The Fund can be divided into two parts: Revenue Account and Capital Account. The revenue account deals with proceeds of taxation and other receipts classified as revenue while the capital account deals with expenditure incurred either in the form of increasing concrete assets or reducing liabilities.
Certain expenses like salaries and allowances of government officials are also charged from this fund. It includes the salaries and allowances of the President, Speaker and Deputy Speaker of the Lok Sabha, Chairman and Deputy Chairman of the Rajya Sabha, Judges of the High Court and Supreme Court, etc.
Contingency Fund of India:
The Contingency Fund of India Act 1950 introduced and enacted the Contingency Fund of India.
- It is vested under Article 267 (1) of the Indian Constitution.
- This fund is reserved to encounter emergencies and unplanned expenditures, its nature is imprest.
- This fund can be operated by executive action, it does not require prior parliamentary approval to withdraw money from this fund.
- The fund is controlled by the President of India, he can make effective use of the fund to meet unprecedented circumstances. The fund is maintained by the Finance Secretary (Department of Economic Affairs) on behalf of the President.
- The Fund can be increased through a Financial Bill when the Parliament is in session or through an Ordinance if the House is not in session and the situation demands a change.
- The government enhanced the Contingency Fund of India from Rs 500 crores to Rs 30,000 crores through the Financial Bill 2021.
- The amount withdrawn from the Contingency Fund of India is returned to the fund to keep the corpus of the fund intact. This amount used to fill in the deficit is charged from the Consolidated Fund of India which requires prior Parliamentary approval to prevent any misuse of funds from the Contingency Fund of India.
- Withdrawal from this fund requires the approval of the Secretary of the Department of Economic Affairs. While increasing the corpus of the fund last year, the government has also conferred more powers to the Expenditure Secretary in dealing with this fund. An amount equivalent to 40% of the corpus has been placed at the disposal of the Expenditure Secretary any amount exceeding this would require the approval of the Expenditure Secretary and Economic Affairs Secretary.
- The amount of the Contingency Fund varies across states and the amount is decided by the state legislatures.
Public Accounts Fund:
Article 266(2) of the Indian Constitution constitutes the Public Accounts Fund of India. All types of public money are covered under the arena of this fund, except for those covered by the Consolidated Fund of India. The Government of India performs the role of a banker in the transactions associated with this fund.
The Public Accounts Fund gets its fund from:
- The savings account in the bank of the various ministries and departments.
- The money earned by the Government of India through disinvestment, National Investment Fund.

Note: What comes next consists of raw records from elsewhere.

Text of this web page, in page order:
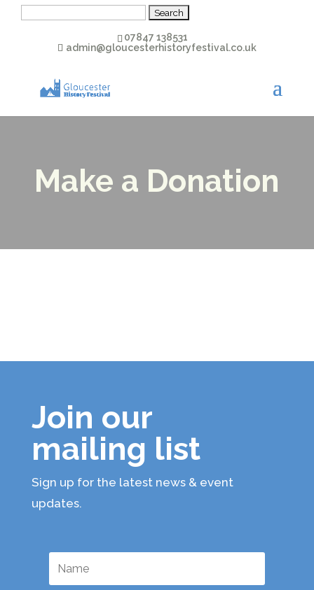
07847 138531
admin@gloucesterhistoryfestival.co.uk
Make a Donation
Join our
mailing list
Sign up for the latest news & event
updates.
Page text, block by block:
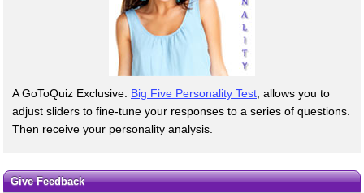
A GoToQuiz Exclusive: Big Five Personality Test , allows you to
adjust sliders to fine-tune your responses to a series of questions.
Then receive your personality analysis.
Give Feedback
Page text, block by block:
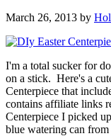
March 26, 2013 by
I'm a total sucker for
on a stick. Here's a
Centerpiece that
contains affiliate links
Centerpiece I picked
blue watering can
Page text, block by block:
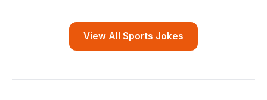
View All Sports Jokes
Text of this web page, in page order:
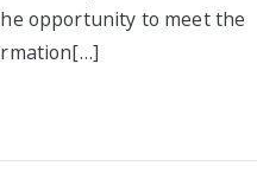
opportunity to meet the

- The National Small Savings Fund and the Defence Fund.
- The National Calamity and Contingency Fund are reserved for disaster management.

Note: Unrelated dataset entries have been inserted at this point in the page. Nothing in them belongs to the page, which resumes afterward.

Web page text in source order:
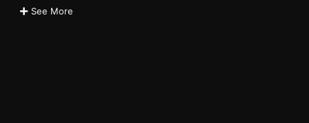
See More
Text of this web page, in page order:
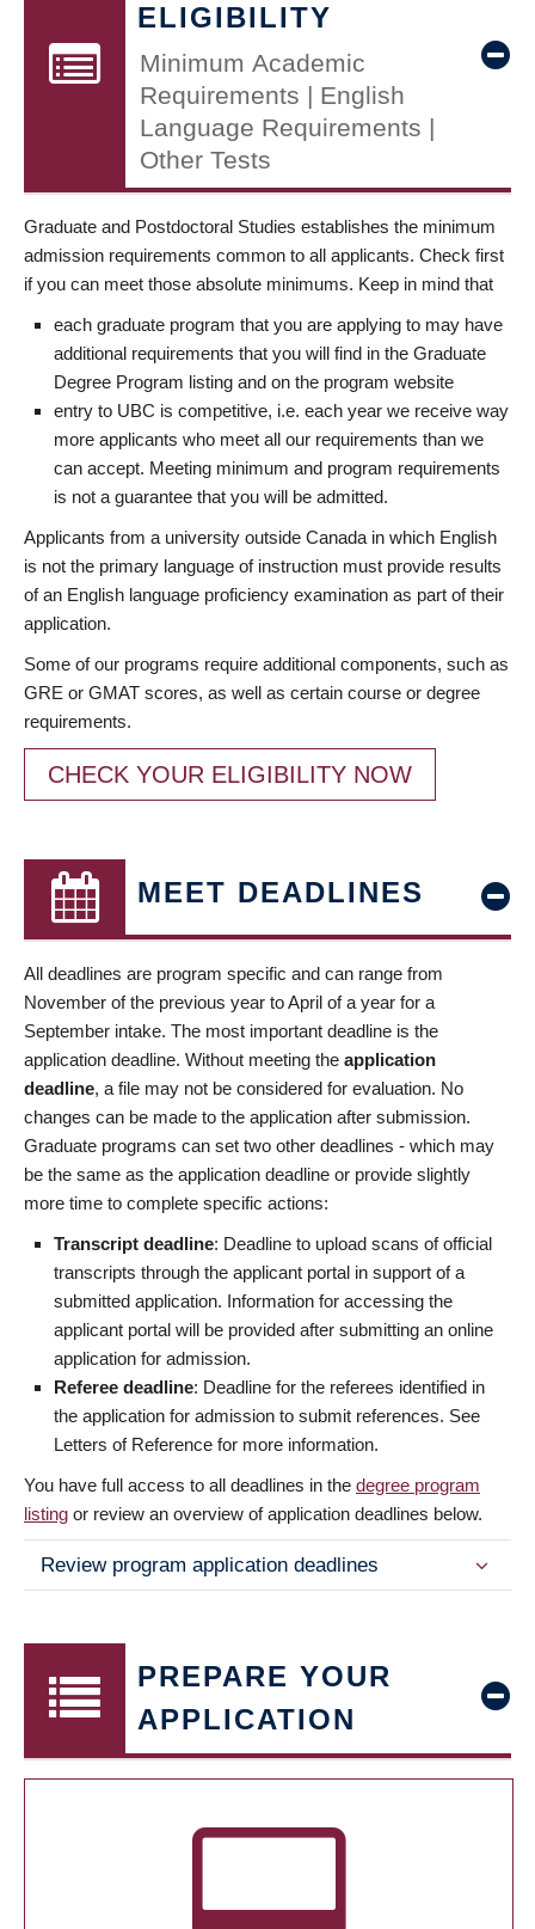
ELIGIBILITY
Minimum Academic
Requirements | English
Language Requirements |
Other Tests
Graduate and Postdoctoral Studies establishes the minimum
admission requirements common to all applicants. Check first
if you can meet those absolute minimums. Keep in mind that
each graduate program that you are applying to may have
additional requirements that you will find in the Graduate
Degree Program listing and on the program website
entry to UBC is competitive, i.e. each year we receive way
more applicants who meet all our requirements than we
can accept. Meeting minimum and program requirements
is not a guarantee that you will be admitted.
Applicants from a university outside Canada in which English
is not the primary language of instruction must provide results
of an English language proficiency examination as part of their
application.
Some of our programs require additional components, such as
GRE or GMAT scores, as well as certain course or degree
requirements.
CHECK YOUR ELIGIBILITY NOW
MEET DEADLINES
All deadlines are program specific and can range from
November of the previous year to April of a year for a
September intake. The most important deadline is the
application deadline. Without meeting the application
deadline, a file may not be considered for evaluation. No
changes can be made to the application after submission.
Graduate programs can set two other deadlines - which may
be the same as the application deadline or provide slightly
more time to complete specific actions:
Transcript deadline: Deadline to upload scans of official
transcripts through the applicant portal in support of a
submitted application. Information for accessing the
applicant portal will be provided after submitting an online
application for admission.
Referee deadline: Deadline for the referees identified in
the application for admission to submit references. See
Letters of Reference for more information.
You have full access to all deadlines in the degree program
listing or review an overview of application deadlines below.
Review program application deadlines
PREPARE YOUR
APPLICATION

- Provident Funds and all other similar types of funds.
Public Accounts Fund do not require Parliamentary appropriation, they are operated through executive action as these funds do not belong to the government and they have to be paid back to the rightful owners. These payments are like banking transactions. Every state can have its account. Every expenditure incurred under the Public Accounts Fund is audited by the Comptroller and Auditor General of India, to prevent misallocation of funds.
All the three funds together constitute the account of the Government of India. Each of them has been designated to serve a purpose thereby enhancing the administration and well-being of the citizens of the country. The Constitution of India has laid down effective checks and prior approvals to prevent the misuse of funds and to ensure just and potent utilization of the funds, thereby elevating the quality of Indian democracy.